Records to use:
»»

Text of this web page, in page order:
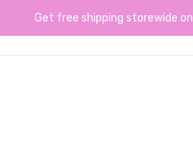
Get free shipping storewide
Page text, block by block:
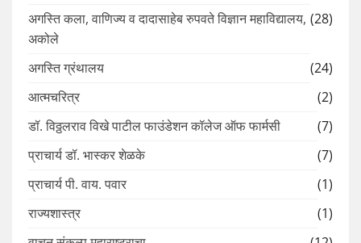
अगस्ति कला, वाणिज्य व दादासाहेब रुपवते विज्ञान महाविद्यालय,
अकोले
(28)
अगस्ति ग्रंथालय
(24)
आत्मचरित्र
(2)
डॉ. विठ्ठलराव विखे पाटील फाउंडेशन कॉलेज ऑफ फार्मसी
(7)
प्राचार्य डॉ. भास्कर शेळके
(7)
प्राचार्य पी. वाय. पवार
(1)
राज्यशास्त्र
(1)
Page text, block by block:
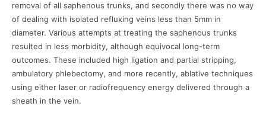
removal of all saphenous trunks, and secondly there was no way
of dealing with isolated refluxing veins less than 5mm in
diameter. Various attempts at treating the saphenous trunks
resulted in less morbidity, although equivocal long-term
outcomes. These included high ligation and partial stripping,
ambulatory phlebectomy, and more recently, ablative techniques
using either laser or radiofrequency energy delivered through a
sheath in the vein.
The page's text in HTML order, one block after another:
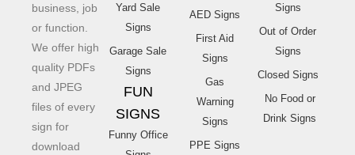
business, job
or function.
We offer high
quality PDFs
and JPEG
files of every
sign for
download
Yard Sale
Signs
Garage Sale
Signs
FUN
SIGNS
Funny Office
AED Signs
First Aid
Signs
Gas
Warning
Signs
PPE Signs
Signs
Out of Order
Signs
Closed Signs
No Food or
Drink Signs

««

About this task:
Print an exact copy of the lines above, from the one containing "अगस्ति ग्रंथालय" through the one containing "resulted in less", and leave out the pictures.

Solution for this problem:
अगस्ति ग्रंथालय
(24)
आत्मचरित्र
(2)
डॉ. विठ्ठलराव विखे पाटील फाउंडेशन कॉलेज ऑफ फार्मसी
(7)
प्राचार्य डॉ. भास्कर शेळके
(7)
प्राचार्य पी. वाय. पवार
(1)
राज्यशास्त्र
(1)
Page text, block by block:
removal of all saphenous trunks, and secondly there was no way
of dealing with isolated refluxing veins less than 5mm in
diameter. Various attempts at treating the saphenous trunks
resulted in less morbidity, although equivocal long-term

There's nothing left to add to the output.